The Commercial Court has refused to set aside an order under CPR 71 requiring a foreign non-resident director to attend court to provide information about the company's assets for the purpose of aiding enforcement of a judgment against the company: Deutsche Bank AG v (1) Sebastian Holdings Inc (2) Alexander Vik  EWHC 2773 (QB).
The House of Lords has previously held that the court’s power under CPR 71 did not have extra-territorial effect and so did not apply to an officer of a corporate judgment debtor who habitually resided in Greece (Masri v Consolidated Contractors International (UK) Ltd and others (No 4)  UKHL 43). However, the court in the present case pointed out that here, unlike in Masri, the relevant officer was physically present within the jurisdiction at the time of both the application for the order and the order itself. Masri did not prevent the court taking jurisdiction in those circumstances, as it said nothing about the situation where a non-resident was served within the jurisdiction. In the present case, the court held that even a fleeting presence within the jurisdiction at the time of the application and the making of the order meant that the court had jurisdiction over the relevant officer.

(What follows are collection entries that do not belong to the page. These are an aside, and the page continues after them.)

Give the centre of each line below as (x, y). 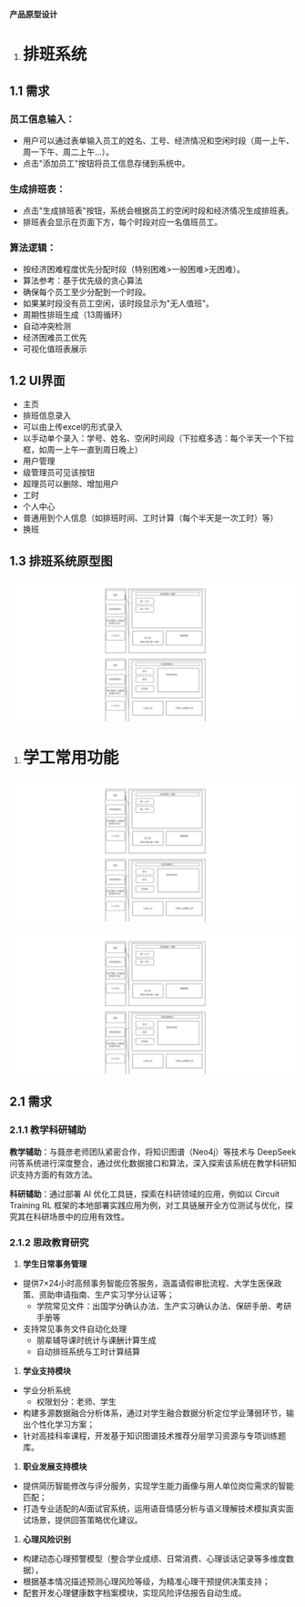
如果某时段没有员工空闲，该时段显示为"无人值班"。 (118, 303)
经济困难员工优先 (55, 338)
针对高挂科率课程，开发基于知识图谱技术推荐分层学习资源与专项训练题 (154, 1436)
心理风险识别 (46, 1540)
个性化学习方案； (63, 1425)
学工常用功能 (71, 758)
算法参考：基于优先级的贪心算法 (82, 280)
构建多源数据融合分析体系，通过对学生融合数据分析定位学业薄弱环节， (154, 1413)
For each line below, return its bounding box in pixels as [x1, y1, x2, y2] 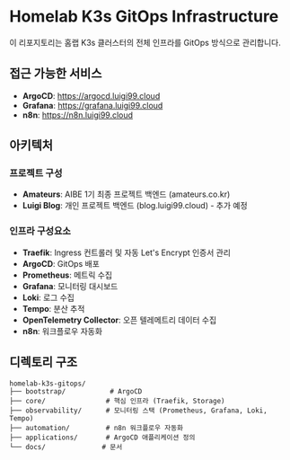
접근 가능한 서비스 [9, 66, 102, 82]
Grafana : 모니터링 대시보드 [22, 280, 119, 291]
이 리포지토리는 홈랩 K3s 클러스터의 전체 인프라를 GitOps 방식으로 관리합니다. [9, 37, 281, 48]
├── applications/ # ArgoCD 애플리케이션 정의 [9, 433, 196, 442]
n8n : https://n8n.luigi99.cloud [22, 110, 133, 120]
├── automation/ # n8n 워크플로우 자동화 [9, 423, 184, 432]
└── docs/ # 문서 [9, 442, 123, 451]
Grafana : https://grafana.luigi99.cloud [22, 100, 163, 111]
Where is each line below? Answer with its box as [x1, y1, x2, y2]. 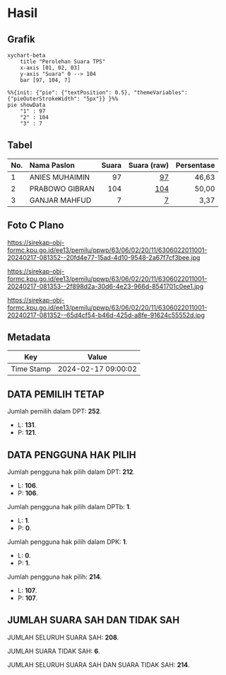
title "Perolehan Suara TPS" [20, 58, 106, 65]
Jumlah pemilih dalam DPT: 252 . [7, 407, 102, 416]
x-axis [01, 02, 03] [20, 64, 81, 72]
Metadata [7, 331, 51, 344]
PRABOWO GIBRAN [29, 183, 95, 193]
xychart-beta [7, 52, 46, 59]
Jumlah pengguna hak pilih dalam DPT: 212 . [7, 467, 136, 476]
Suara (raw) [128, 160, 169, 170]
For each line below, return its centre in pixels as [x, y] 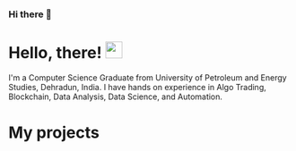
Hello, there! [55, 53]
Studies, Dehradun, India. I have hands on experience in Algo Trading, [137, 87]
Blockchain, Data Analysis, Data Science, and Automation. [116, 96]
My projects [54, 133]
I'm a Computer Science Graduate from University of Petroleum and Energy [148, 77]
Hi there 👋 [30, 14]
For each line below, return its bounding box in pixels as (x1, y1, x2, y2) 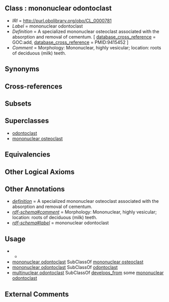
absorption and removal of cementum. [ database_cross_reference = (12, 34, 156, 40)
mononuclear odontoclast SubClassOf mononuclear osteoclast (12, 259, 144, 265)
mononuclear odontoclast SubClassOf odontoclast (12, 264, 118, 270)
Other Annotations (5, 185, 65, 193)
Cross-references (5, 82, 63, 90)
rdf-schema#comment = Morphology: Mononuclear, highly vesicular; (12, 209, 157, 215)
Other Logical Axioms (5, 167, 75, 176)
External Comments (5, 290, 69, 298)
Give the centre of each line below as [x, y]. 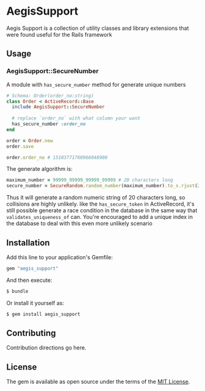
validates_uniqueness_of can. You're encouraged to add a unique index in [100, 217]
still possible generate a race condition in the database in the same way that [102, 210]
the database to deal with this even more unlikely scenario [79, 223]
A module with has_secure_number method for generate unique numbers [96, 84]
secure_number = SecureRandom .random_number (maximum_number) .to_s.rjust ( [102, 186]
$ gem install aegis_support [43, 314]
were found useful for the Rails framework [59, 34]
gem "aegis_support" [33, 268]
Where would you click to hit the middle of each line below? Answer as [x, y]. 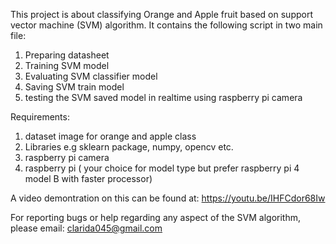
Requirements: [40, 117]
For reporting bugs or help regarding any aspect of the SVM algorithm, [156, 217]
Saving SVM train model [74, 87]
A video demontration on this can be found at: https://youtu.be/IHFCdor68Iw [168, 198]
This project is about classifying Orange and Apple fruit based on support [161, 14]
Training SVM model [67, 65]
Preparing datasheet [67, 55]
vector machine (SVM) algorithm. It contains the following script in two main [166, 25]
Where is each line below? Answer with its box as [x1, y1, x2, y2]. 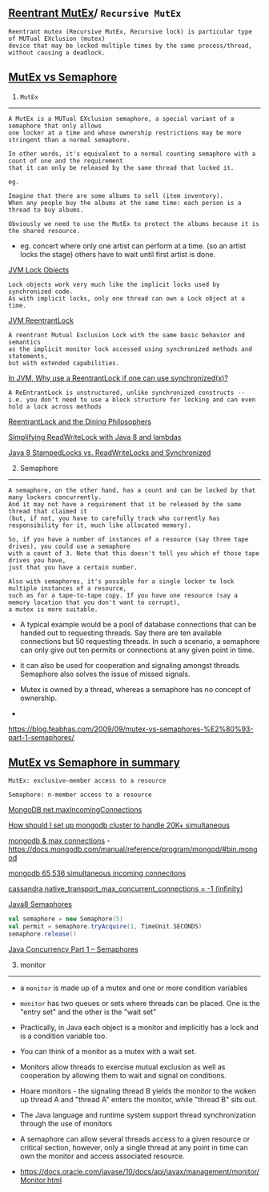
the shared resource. [8, 227, 81, 235]
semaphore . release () [8, 930, 78, 938]
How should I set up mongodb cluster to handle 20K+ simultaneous [8, 820, 231, 830]
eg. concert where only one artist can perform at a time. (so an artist [19, 240, 247, 251]
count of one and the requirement [8, 156, 124, 165]
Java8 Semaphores [8, 900, 73, 909]
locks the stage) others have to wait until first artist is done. [19, 249, 216, 259]
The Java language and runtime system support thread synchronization [19, 1110, 256, 1120]
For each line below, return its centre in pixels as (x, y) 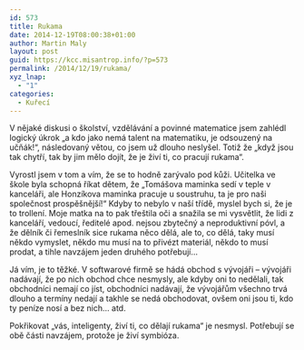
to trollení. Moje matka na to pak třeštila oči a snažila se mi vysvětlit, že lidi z (152, 214)
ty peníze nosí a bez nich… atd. (68, 308)
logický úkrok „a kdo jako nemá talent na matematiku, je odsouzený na (141, 138)
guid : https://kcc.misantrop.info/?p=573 (89, 60)
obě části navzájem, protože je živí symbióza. (94, 335)
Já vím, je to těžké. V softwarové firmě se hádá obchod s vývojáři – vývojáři (151, 270)
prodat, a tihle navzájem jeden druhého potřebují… (103, 252)
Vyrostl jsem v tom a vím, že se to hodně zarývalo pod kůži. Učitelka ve (142, 175)
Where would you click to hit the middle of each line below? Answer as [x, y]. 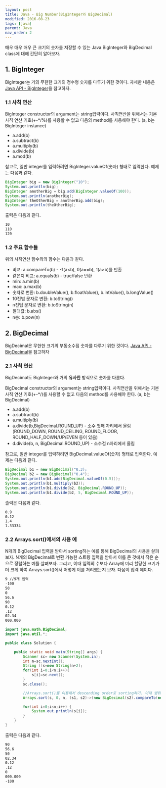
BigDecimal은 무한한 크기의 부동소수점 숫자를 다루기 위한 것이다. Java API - [79, 346]
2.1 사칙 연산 [19, 366]
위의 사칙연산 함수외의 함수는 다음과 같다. [45, 259]
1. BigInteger [25, 70]
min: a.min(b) [26, 281]
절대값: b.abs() [27, 311]
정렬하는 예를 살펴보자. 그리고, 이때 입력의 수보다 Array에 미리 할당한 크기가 [87, 564]
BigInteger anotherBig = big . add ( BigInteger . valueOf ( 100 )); [68, 191]
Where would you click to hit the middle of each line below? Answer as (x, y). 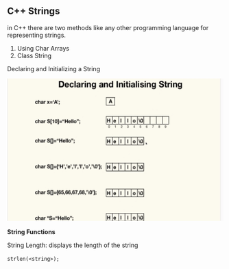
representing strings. (37, 35)
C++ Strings (34, 11)
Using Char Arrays (43, 48)
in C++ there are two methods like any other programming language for (108, 27)
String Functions (32, 232)
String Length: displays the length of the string (73, 245)
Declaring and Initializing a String (54, 68)
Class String (34, 55)
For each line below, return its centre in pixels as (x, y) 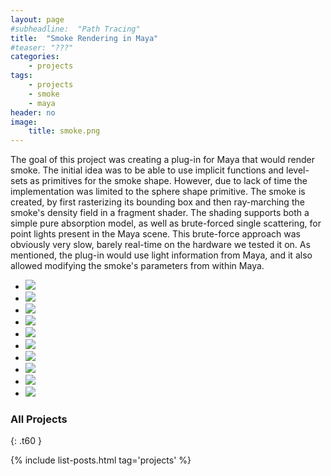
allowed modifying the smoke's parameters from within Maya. (137, 266)
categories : (35, 57)
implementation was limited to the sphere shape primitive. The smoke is (158, 192)
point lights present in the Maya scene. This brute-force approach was (155, 234)
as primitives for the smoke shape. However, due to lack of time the (168, 181)
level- (298, 170)
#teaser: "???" (42, 47)
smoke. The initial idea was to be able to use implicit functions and (147, 170)
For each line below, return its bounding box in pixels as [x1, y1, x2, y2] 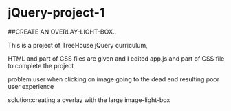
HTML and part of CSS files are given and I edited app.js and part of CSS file [8, 54, 225, 63]
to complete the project [8, 61, 74, 70]
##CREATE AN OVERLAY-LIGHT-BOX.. [8, 28, 117, 36]
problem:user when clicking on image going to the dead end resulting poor [8, 74, 219, 83]
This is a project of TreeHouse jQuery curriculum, [8, 41, 148, 49]
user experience [8, 82, 54, 90]
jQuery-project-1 [8, 5, 105, 21]
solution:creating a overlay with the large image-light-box [8, 95, 170, 104]
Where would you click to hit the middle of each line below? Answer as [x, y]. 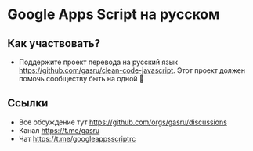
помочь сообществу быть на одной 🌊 [81, 79]
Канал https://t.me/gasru [59, 130]
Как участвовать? [54, 43]
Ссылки [28, 103]
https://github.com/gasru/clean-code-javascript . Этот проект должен [132, 70]
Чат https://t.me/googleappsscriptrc [77, 138]
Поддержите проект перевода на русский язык [98, 62]
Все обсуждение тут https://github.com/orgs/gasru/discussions [123, 122]
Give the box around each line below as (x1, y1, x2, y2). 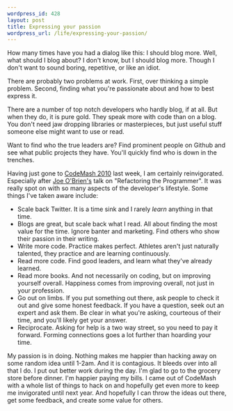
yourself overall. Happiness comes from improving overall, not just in (17, 279, 214, 288)
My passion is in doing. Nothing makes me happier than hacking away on (7, 352, 217, 360)
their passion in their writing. (17, 235, 99, 243)
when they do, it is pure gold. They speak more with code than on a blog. (7, 113, 217, 121)
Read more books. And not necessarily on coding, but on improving (17, 272, 211, 280)
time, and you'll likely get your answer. (17, 316, 127, 325)
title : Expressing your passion (7, 23, 101, 30)
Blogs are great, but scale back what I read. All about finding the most (17, 220, 218, 228)
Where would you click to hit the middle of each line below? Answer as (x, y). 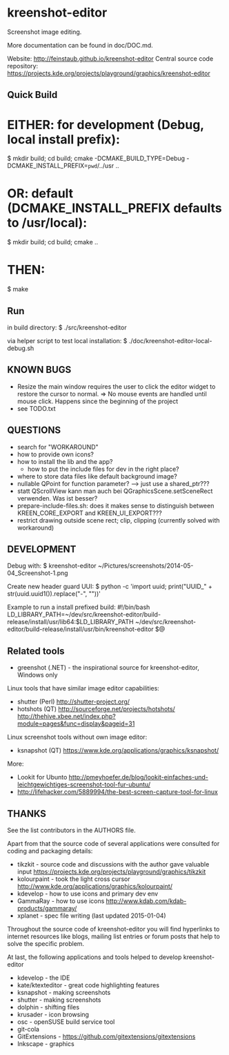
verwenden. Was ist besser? (57, 498)
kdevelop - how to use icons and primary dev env (88, 894)
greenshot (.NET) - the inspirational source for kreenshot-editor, (108, 668)
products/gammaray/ (47, 909)
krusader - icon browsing (53, 1015)
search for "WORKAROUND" (58, 447)
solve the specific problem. (46, 944)
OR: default (40, 194)
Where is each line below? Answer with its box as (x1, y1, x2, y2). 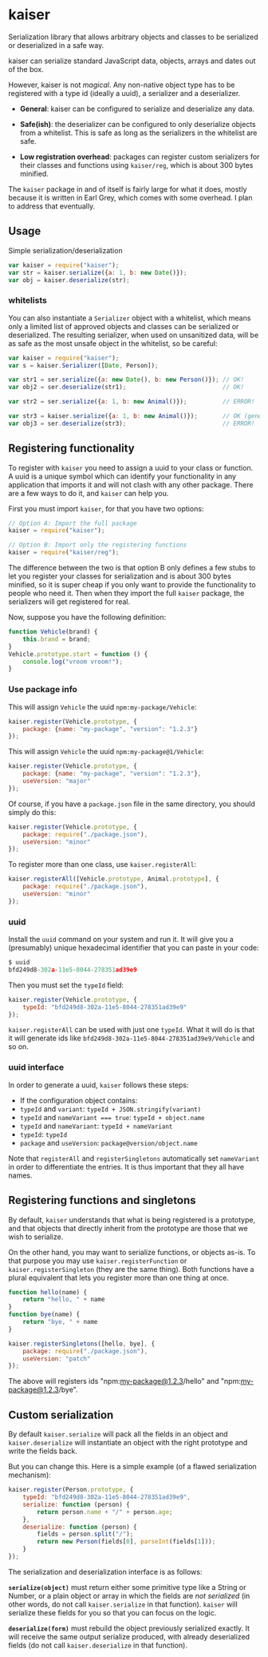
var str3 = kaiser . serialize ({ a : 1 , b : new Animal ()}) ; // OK (8, 412, 241, 420)
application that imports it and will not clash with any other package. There (8, 479, 254, 489)
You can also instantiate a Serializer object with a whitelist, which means (8, 313, 251, 323)
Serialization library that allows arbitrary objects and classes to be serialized (8, 32, 258, 42)
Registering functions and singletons (8, 1194, 197, 1207)
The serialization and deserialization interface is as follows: (8, 1567, 203, 1576)
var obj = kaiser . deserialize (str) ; (8, 276, 130, 284)
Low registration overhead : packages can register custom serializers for (19, 152, 260, 161)
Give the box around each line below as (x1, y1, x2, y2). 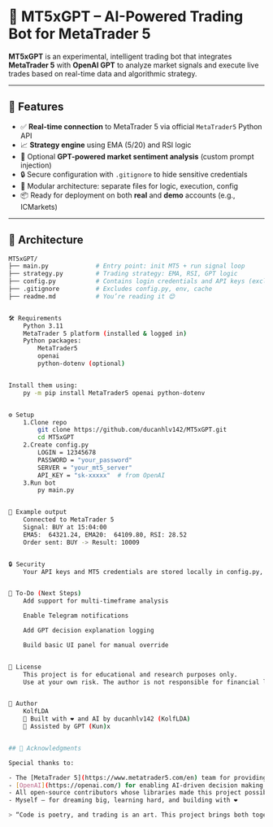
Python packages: (23, 337, 82, 345)
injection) (19, 160, 52, 170)
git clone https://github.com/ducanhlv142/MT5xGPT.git (37, 426, 227, 434)
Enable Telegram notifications (23, 612, 129, 620)
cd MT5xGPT (37, 433, 75, 442)
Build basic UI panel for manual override (23, 641, 169, 649)
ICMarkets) (19, 202, 58, 211)
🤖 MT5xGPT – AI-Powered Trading (8, 7, 244, 26)
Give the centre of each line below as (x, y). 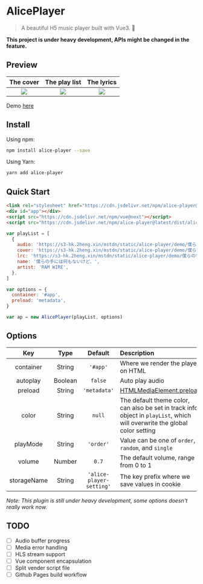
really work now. (27, 507)
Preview (22, 65)
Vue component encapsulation (53, 561)
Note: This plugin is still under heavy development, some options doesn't (97, 501)
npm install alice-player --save (48, 150)
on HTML (133, 371)
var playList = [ (28, 233)
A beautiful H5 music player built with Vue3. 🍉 (78, 28)
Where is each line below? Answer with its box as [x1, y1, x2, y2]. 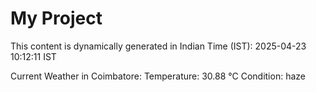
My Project [10, 7, 103, 30]
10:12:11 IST [10, 50, 57, 62]
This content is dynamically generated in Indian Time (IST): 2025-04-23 [10, 40, 307, 52]
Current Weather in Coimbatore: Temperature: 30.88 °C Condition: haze [10, 70, 306, 82]
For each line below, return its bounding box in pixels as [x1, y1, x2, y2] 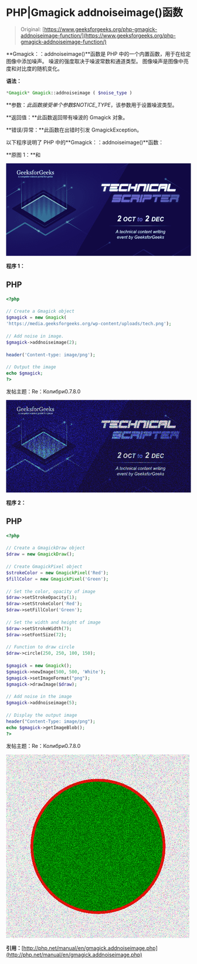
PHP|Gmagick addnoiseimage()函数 [6, 6, 184, 19]
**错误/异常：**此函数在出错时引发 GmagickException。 [6, 126, 142, 133]
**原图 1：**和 [6, 151, 41, 158]
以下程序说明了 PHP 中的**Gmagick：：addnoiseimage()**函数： [6, 139, 164, 146]
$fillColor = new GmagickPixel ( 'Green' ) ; [6, 576, 109, 582]
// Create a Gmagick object [6, 308, 75, 315]
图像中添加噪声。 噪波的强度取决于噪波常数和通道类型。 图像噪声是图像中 [6, 58, 184, 65]
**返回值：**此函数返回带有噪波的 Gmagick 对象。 [6, 113, 128, 121]
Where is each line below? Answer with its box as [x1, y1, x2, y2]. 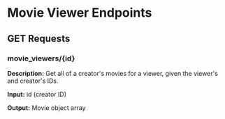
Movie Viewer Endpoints [7, 5, 152, 21]
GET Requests [7, 33, 71, 45]
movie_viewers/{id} [7, 54, 75, 63]
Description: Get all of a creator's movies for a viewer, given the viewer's [7, 69, 219, 77]
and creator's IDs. [7, 77, 59, 85]
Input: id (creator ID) [7, 90, 66, 98]
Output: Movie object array [7, 103, 86, 112]
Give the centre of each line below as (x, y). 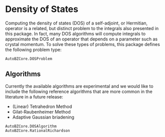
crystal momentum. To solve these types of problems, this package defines (83, 44)
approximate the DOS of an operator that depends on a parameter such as (82, 39)
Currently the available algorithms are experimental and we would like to (79, 86)
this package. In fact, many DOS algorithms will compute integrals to (76, 33)
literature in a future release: (34, 96)
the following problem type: (33, 49)
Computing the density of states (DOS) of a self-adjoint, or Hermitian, (77, 23)
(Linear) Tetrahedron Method (42, 106)
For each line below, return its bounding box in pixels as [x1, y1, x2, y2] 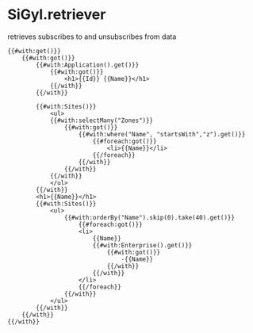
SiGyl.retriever [7, 6, 106, 24]
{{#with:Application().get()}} [36, 61, 140, 69]
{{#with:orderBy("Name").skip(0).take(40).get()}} [63, 213, 236, 221]
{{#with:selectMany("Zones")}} [49, 117, 154, 124]
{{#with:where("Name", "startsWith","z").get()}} [78, 130, 246, 138]
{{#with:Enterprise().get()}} [92, 241, 193, 249]
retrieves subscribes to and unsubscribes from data [7, 32, 177, 41]
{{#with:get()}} [7, 47, 61, 55]
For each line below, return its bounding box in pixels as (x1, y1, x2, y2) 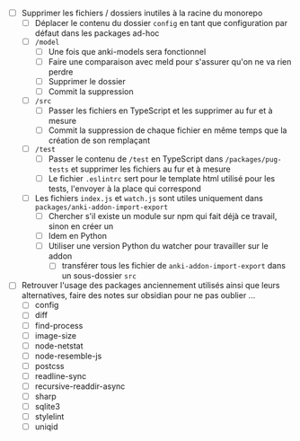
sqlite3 (34, 401, 60, 412)
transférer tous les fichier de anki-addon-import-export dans (61, 260, 287, 271)
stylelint (34, 411, 65, 422)
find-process (34, 320, 84, 331)
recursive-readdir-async (34, 381, 126, 392)
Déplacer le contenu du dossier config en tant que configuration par (34, 18, 288, 29)
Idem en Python (48, 231, 107, 242)
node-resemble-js (34, 350, 102, 361)
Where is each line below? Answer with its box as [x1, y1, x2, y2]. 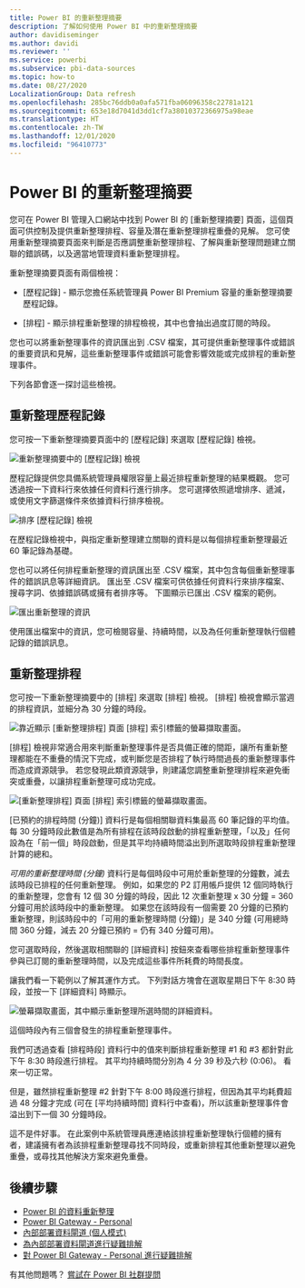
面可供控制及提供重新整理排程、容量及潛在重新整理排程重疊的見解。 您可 [9, 225, 282, 236]
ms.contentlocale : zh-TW [9, 124, 103, 133]
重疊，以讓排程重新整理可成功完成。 [25, 776, 161, 787]
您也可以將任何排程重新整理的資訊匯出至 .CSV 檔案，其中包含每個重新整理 [9, 564, 288, 575]
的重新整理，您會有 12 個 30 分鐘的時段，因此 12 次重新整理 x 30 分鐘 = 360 [9, 891, 293, 902]
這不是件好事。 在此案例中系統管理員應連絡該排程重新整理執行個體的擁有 [9, 1128, 282, 1139]
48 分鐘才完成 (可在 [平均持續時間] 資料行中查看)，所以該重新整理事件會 [19, 1097, 289, 1109]
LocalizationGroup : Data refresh [9, 89, 136, 98]
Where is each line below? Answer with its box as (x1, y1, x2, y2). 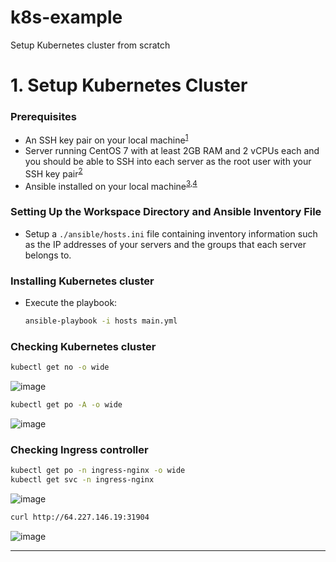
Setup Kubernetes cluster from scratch (10, 39, 171, 51)
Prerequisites (10, 110, 77, 124)
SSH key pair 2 (24, 166, 83, 180)
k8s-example (10, 6, 123, 29)
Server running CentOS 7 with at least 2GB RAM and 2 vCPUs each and (24, 145, 320, 157)
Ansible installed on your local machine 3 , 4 (24, 178, 198, 192)
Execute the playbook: (24, 296, 118, 308)
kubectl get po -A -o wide (10, 400, 123, 410)
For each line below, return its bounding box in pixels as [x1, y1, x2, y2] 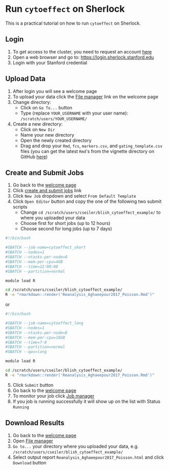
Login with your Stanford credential [12, 60, 88, 66]
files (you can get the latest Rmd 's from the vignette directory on [20, 148, 155, 154]
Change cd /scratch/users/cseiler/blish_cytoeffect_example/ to [20, 209, 161, 216]
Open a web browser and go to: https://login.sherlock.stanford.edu [12, 54, 154, 60]
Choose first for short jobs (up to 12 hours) [20, 220, 111, 227]
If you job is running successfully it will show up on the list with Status [12, 398, 160, 404]
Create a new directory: [12, 121, 63, 127]
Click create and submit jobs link [12, 187, 82, 194]
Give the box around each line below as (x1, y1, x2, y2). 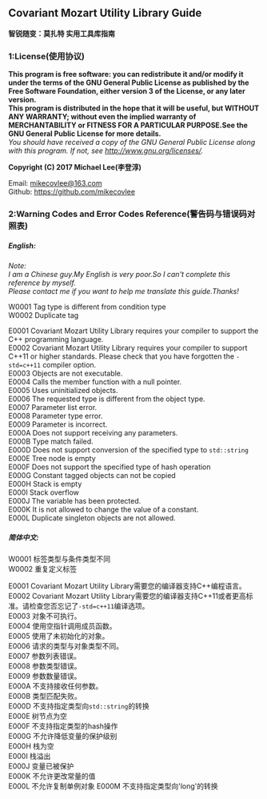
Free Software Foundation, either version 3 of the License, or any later (8, 86, 245, 96)
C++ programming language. (8, 335, 104, 343)
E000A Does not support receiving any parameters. (8, 428, 178, 437)
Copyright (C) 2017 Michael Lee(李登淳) (8, 163, 141, 172)
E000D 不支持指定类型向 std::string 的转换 (8, 701, 149, 711)
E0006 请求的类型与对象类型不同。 (8, 640, 124, 651)
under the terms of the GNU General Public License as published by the (8, 78, 249, 87)
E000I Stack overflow (8, 488, 80, 497)
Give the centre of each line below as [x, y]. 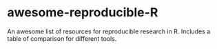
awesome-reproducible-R [83, 13]
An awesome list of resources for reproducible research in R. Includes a [109, 31]
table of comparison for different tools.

The court accepted that care must be taken in making an order of this kind, particularly if there are alternative means available to a judgment creditor to obtain the relief sought, but it did not accept that there was a threshold requirement of “exceptional circumstances”. In any event, the circumstances here were exceptional due to the officer's very close connection to the judgment debtor and his procurement of various substantial payments by the judgment debtor.
The decision removes one potential hurdle for claimants seeking to enforce judgments against corporate judgment debtors who are determined to resist enforcement – though it may simply mean that foreign non-resident officers of corporates in that position will think twice before they enter the jurisdiction of the English court.
CPR 71.2 provides that a judgment creditor may apply for an order requiring an officer of a corporation which is a judgment debtor to attend court to provide information about the judgment debtor's means, or any other matter about which information is needed to enforce a judgment or order.
In this case, the defendant (SHI) was found liable for $243 million, together with the claimant's costs on an indemnity basis. The court also made a non-party costs order against SHI's sole shareholder and director, Mr Vik.
The court found that Mr Vik had arranged for nearly $1 billion of assets to be transferred out of SHI to Mr Vik or to companies associated with him or his family, that there was no bona fide commercial reason for the transfers, and that their purpose was to make it more difficult for the claimant to recover any judgment.
Following judgment, the court ordered Mr Vik to attend court to be examined and to produce documentation pursuant to CPR 71.2. Mr Vik was not resident or domiciled in England and Wales; when the application was issued and the order served, he was in the country for a limited time to attend the offices of the claimant's solicitors to provide a deposition for the purposes of related Connecticut proceedings. Mr Vik applied for the order to be set aside or varied, including on the basis that there was either no jurisdiction to make such an order against an individual who was only fleetingly present in the jurisdiction when served or that such jurisdiction should only be exercised exceptionally.
In addition, Mr Vik submitted that because he had resigned his position as director and disposed of his shareholding following service of the order, SHI's documents were no longer in his control.
The court (Cooke J) refused to set aside or vary the order. The whole history of the proceedings revealed attempts by Mr Vik to avoid liability, to deceive the court and to conceal the true state of SHI's financial affairs. There was a basis for saying that SHI had assets available which could be used to satisfy the judgment against it, though the location of such assets was unknown. Those were the very circumstances for which CPR 71.2 was designed.
The judge accepted that the nationality and residence of the company and officer were relevant to the exercise of the court's discretion under CPR 71.2. However, he did not find anything in the authorities which justified the submission that such an order could not be made against a non-resident foreigner or that it could only be made in exceptional circumstances.
Although Masri established that CPR 71 did not have extra-territorial effect, and so did not apply to company officers outside the jurisdiction, it said nothing at all about the situation where a non-resident was served within the jurisdiction.
Although the court did not accept that there was any threshold requirement of "exceptional circumstances", the situation in the present case was sufficiently exceptional to satisfy any such requirement. There were strong reasons for exercising the jurisdiction, including because Mr Vik controlled the company which failed to give proper disclosure of its assets, he told lies to the court about its financial affairs (and other matters), and he treated its assets as its own. The court should aid enforcement of its orders if it could properly do so.
The court was also not impressed by the submission that Mr Vik did not have control of SHI's documents, as he was no longer a director or shareholder of the company. Given the history of the matter and Mr Vik's obvious attempts to evade compliance with orders for disclosure, it was hard to credit any suggestion that he could not obtain access to any documents he wished belonging to SHI. Resignation as director and disposal of his shareholding following service of the CPR Part 71 order represented a poor excuse for non-compliance in circumstances where Mr Vik had attempted to put it out of his power to comply with the order.